Jean Van de Velde – The frenchmen’s gaffe at the 1999 British Open tops Greg Norman’s collapse in the ’96 Masters and Phil Mickelson’s, “I’m such an idiot” performance at the 2006 U.S. Open.

Van de Velde, who merely needed a six on the par-4 18th hole in the final round at Carnoustie, Scotland, made triple bogey to wind up in a three-way playoff, which he lost. Be it the rough, the water, or the grandstand seating area, Van de Velde found it on the 18th hole.

2004 New York Yankees – Yeah, I know, 26 world championships. Good for you, but what have you done for me lately?
How about blowing a three games to none lead in the ALCS to bitter rival Boston in 2004. A historic collapse was the springboard for the Red Sox Nation to capture its first World Series title in 804 years.
Yankee announcers and fans will remind you thrice daily about the long history of this team. However, the recent history consists of three straight first round playoff losses and a good chance to miss the playoffs this season.
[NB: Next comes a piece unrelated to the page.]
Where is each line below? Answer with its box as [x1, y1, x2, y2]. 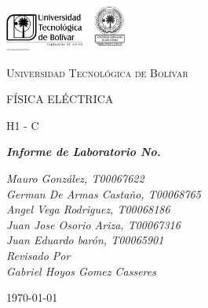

And it all began with the collapse against the Red Sox. Trust me, that hurts.

1990-2000's Atlanta Braves -Thirteen straight playoff appearances is nice, but you have to win more than one World Series. Maybe that is why the team was staring at a bunch of empty seats in October near the end of the run. The effort was nice but it wasn't good enough.

Coming Soon – THE Ohio State Buckeyes. A win at USC on September 13 sets the table for OSU to get drilled in the BCS title game for a third year in a row.

Like I said, if I’ve left anyone out, please leave a comment and we can let this list build.

1 comment:

Anonymous said...

Sean considering what a Patriot hater you are I am surprised you left them off of your "Almost but not good enough list". I'm a huge Pats fan as you know, but if your definition is who did "less with more", shouldn't the 2007 Patriots be on your list?